Hello, angel baby. It’s mommy again.
A few days ago, I wrote you this letter, but I’ve realized (of late) that I left something out. You see, you’re very cute. So cute people stop me on the street and tell me how cute you are (yes, I’m obnoxious. Sorry, it’s sort of genetic.) (Also, I blame my husband.). And since you’ve gotten two front teeth, you’re so cute that I often have to stop myself from staring at you and pinching your cheeks and saying obnoxiousmommy things like smoochywoo little baby and tushytushytushy. And yet. And yet.

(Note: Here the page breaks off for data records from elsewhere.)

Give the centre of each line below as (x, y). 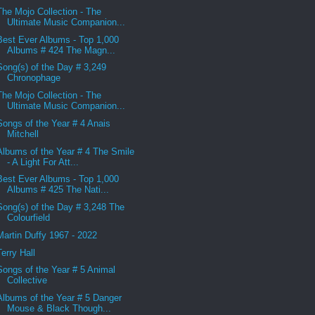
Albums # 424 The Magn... (62, 50)
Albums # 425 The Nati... (58, 190)
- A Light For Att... (43, 162)
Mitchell (23, 134)
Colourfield (29, 218)
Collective (27, 281)
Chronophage (34, 78)
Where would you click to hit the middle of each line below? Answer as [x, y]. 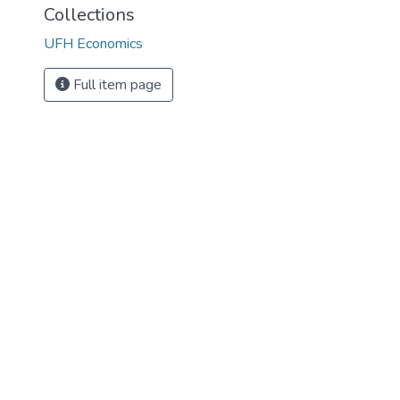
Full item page [116, 85]
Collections [89, 15]
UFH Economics [93, 44]
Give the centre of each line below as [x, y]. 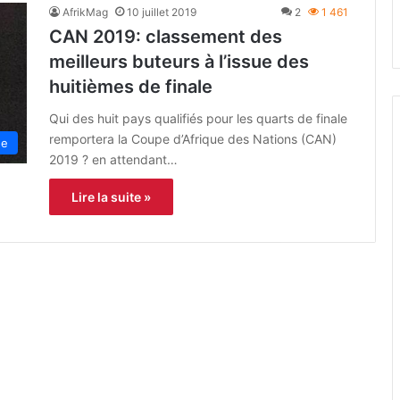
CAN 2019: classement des [166, 37]
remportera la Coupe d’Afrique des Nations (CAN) [193, 139]
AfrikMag [85, 12]
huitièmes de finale [131, 87]
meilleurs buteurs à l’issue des [179, 62]
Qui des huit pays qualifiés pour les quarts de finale [198, 119]
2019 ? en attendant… [113, 160]
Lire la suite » [111, 197]
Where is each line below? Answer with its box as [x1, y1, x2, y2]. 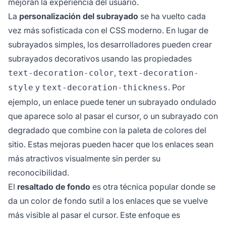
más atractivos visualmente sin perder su [8, 153, 160, 164]
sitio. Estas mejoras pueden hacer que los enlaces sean [8, 139, 213, 150]
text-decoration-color [8, 68, 114, 78]
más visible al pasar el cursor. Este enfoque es [8, 210, 180, 220]
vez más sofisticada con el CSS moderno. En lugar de [8, 25, 208, 36]
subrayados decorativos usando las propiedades [8, 53, 192, 64]
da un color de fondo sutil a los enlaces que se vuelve [8, 196, 208, 206]
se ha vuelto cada [138, 11, 206, 22]
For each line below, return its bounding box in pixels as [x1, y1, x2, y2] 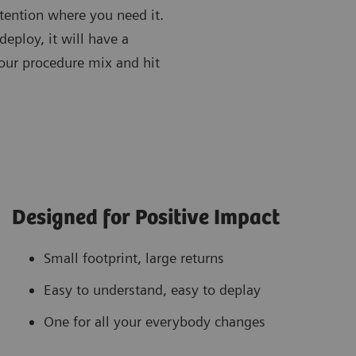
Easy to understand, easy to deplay [44, 281, 261, 299]
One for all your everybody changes [44, 313, 265, 331]
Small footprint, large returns [44, 250, 224, 267]
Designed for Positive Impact [12, 206, 280, 231]
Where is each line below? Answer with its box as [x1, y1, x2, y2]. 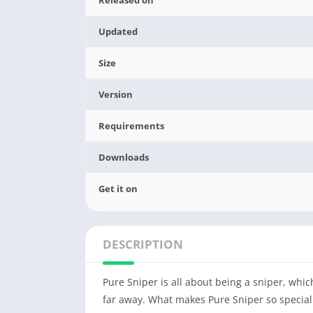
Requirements [99, 119, 165, 132]
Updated [99, 24, 138, 38]
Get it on [99, 182, 138, 195]
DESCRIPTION [103, 235, 183, 252]
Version [99, 87, 133, 101]
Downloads [99, 150, 150, 163]
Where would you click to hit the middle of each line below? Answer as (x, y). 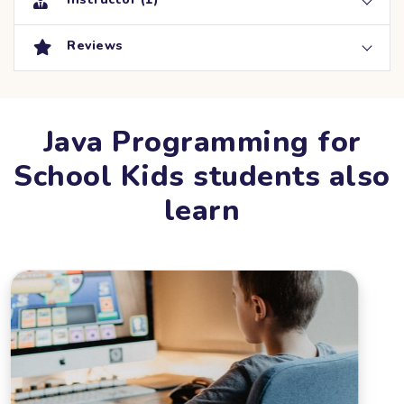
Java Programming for (202, 142)
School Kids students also (202, 176)
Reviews (95, 45)
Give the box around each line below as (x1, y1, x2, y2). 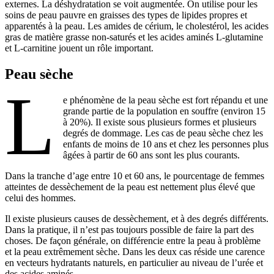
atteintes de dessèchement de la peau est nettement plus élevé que (5, 181, 255, 192)
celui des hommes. (5, 192, 76, 203)
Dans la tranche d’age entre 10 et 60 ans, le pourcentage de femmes (5, 170, 264, 181)
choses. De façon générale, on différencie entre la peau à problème (5, 235, 261, 246)
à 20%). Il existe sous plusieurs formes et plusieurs (63, 116, 257, 127)
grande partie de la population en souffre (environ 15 (63, 105, 266, 116)
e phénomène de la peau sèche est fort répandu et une (63, 94, 268, 105)
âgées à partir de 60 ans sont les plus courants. (63, 149, 240, 160)
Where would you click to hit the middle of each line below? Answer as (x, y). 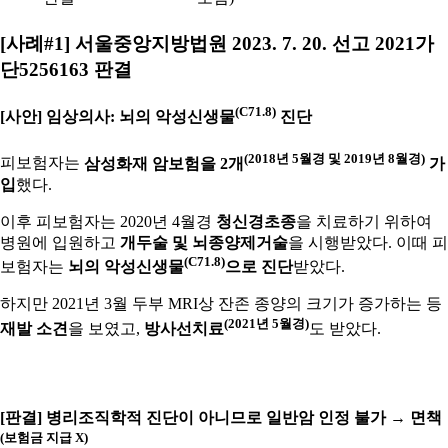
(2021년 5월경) (266, 324)
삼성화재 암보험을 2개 (164, 163)
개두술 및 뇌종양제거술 (204, 242)
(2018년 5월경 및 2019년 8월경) (334, 158)
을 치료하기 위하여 (364, 221)
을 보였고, (106, 329)
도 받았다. (345, 329)
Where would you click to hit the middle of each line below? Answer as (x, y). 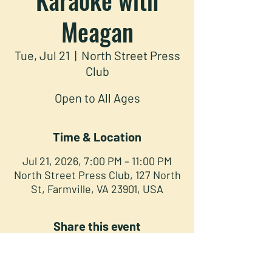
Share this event (97, 226)
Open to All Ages (97, 97)
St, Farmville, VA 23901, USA (97, 189)
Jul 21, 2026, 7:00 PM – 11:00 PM (97, 161)
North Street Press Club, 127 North (97, 175)
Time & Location (97, 136)
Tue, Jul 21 (42, 55)
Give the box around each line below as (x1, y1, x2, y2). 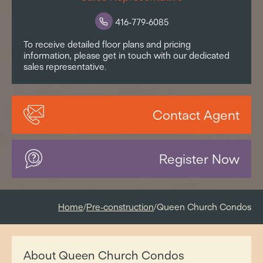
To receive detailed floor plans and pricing (23, 39, 191, 50)
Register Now (159, 150, 240, 167)
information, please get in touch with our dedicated (23, 50, 230, 61)
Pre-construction (86, 201, 154, 213)
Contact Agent (153, 106, 240, 123)
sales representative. (23, 61, 106, 72)
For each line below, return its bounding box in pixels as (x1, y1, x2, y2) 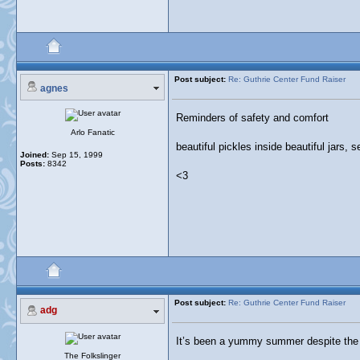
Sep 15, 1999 (49, 150, 103, 159)
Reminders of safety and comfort (176, 112, 329, 124)
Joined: (20, 150, 49, 159)
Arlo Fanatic (70, 128, 115, 137)
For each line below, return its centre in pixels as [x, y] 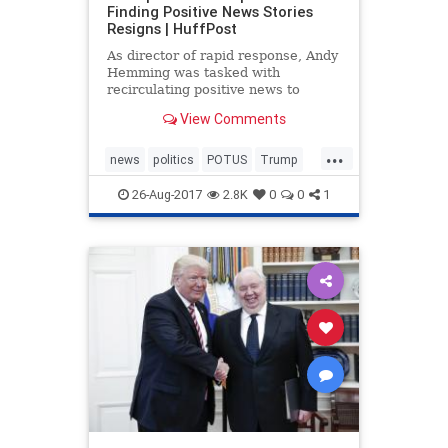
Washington [143, 191]
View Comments [231, 119]
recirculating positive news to [203, 89]
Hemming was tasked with [193, 72]
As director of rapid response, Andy [222, 55]
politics [173, 159]
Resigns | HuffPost [171, 28]
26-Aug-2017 [165, 194]
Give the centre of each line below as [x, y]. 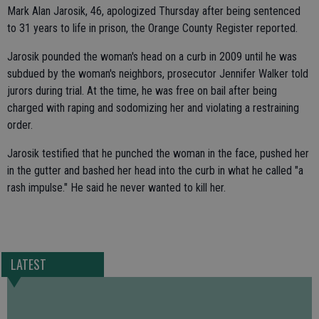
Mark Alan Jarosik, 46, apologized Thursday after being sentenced [154, 11]
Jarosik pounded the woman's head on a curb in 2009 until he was [152, 56]
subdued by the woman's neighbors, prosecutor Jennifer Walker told [158, 73]
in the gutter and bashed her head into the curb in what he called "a [155, 170]
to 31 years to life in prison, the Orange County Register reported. [152, 28]
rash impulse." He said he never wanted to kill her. [116, 187]
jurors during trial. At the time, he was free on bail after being [142, 90]
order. [20, 125]
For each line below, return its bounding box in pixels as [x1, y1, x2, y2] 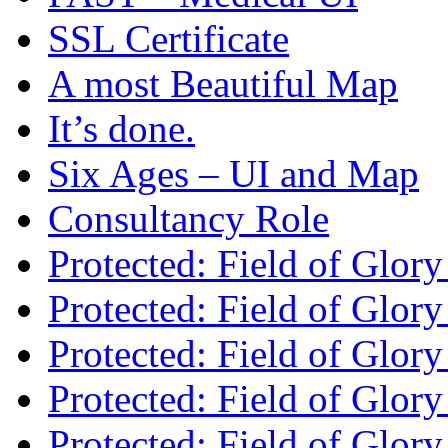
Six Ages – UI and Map [48, 152, 419, 196]
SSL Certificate [48, 17, 289, 61]
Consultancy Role [48, 197, 329, 241]
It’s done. [48, 107, 195, 151]
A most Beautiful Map [48, 62, 398, 106]
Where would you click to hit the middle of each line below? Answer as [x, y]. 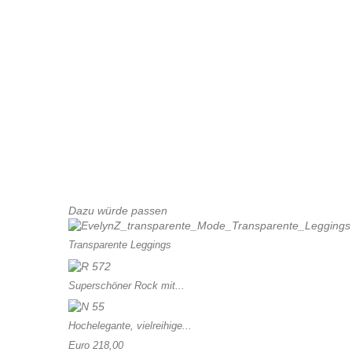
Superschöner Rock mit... [126, 285]
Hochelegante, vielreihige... [130, 325]
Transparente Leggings [120, 245]
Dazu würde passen [118, 211]

Those teeth, you see, they’re cute. They’re cute when you’re smiling or chewing on your finger or biting on a teething ring or a piece of gladware or a pot handle. They’re even cute when you’re laughing and gooing and ahging and trying to take little bites out of my fingers when I’m rocking you at night. But you see, smushy, there is one time when they are not so cute. So please, yummiky bumpkins, sweet fuzzyheaded monkeyman, please, please, please: STOP. BITING. MOMMY. WHEN. YOU. ARE. NURSING. Or I may have to start telling all those people who think you’re so cute about how you once had to have the inside of your diaper gladwrapped so I could take a stool sample, and we both know how THAT would go (crazy looks, upturned sneers, possible calls to CPS).
|Mmmmm, paint chips.|
That is all, my lovey noggikins. That is all.